Could we make a perfect way? So that we could both relax the main thread and make use of ecosystem from other mainstream programming languages?

The answer is lua-resty-nonblocking-ffi library. It provides an efficient, generic and noblocking API to do hybrid programming in openresty with mainstream languages (Go, Python, Java, etc.).

Features:

  • simple but extensible interface, supports any C ABI compliant language
  • once and for all, no need to write C/Lua codes to do coupling anymore
  • high performance, 3~4 times faster than unix domain socket way
  • shim for python/java, once and for all
  • any serialization message format you like

This library has been used successfully by several commercial companies for over two years.

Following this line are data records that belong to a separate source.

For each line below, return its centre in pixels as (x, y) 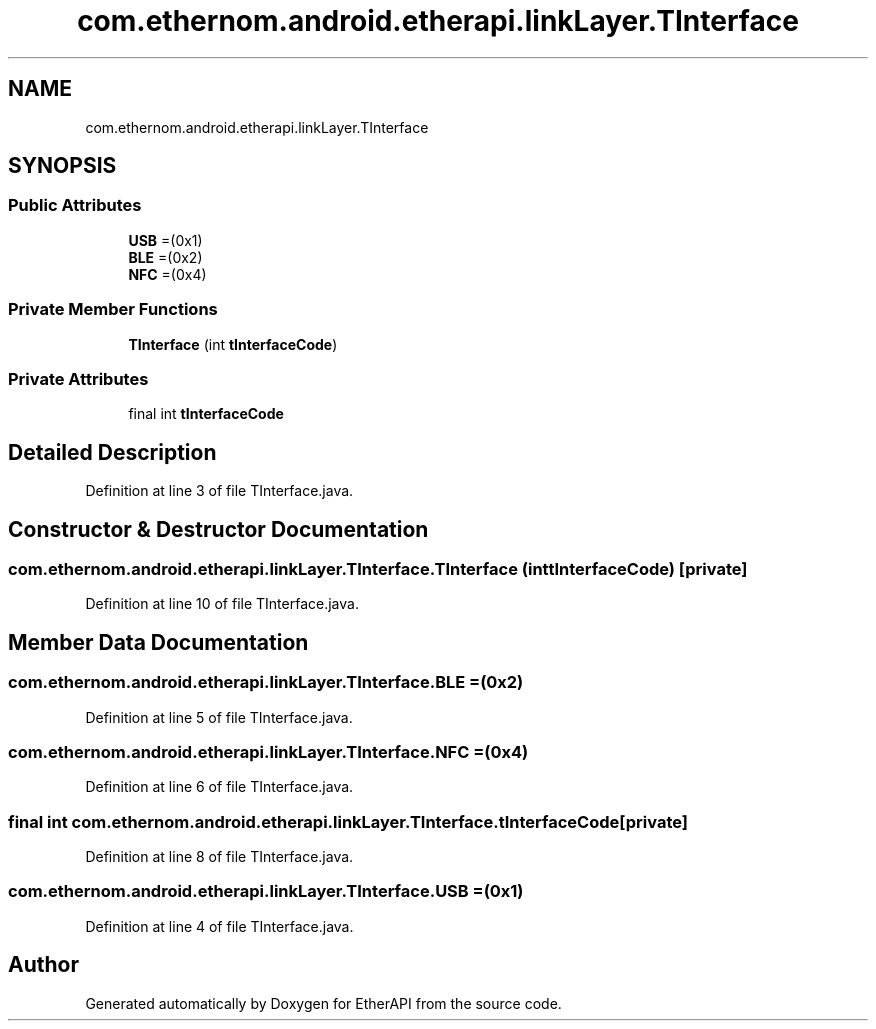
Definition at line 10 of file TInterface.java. (222, 604)
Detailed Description (112, 452)
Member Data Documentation (158, 642)
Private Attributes (78, 378)
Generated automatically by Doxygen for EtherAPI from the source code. (323, 1003)
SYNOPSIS (62, 166)
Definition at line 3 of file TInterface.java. (219, 491)
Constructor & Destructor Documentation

My customers come from different domains, including AI, IOT, Edge computing.

I would open source this library in near future, please stay tuned.

Conclusion

The blocking is nginx specific issue. Be aware of it, otherwise, you would not benefit high performance from OpenResty.

For the time being, use ngx.run_worker_thread() to offload your blocking tasks. In future, lua-resty-nonblocking-ffi is your best choice.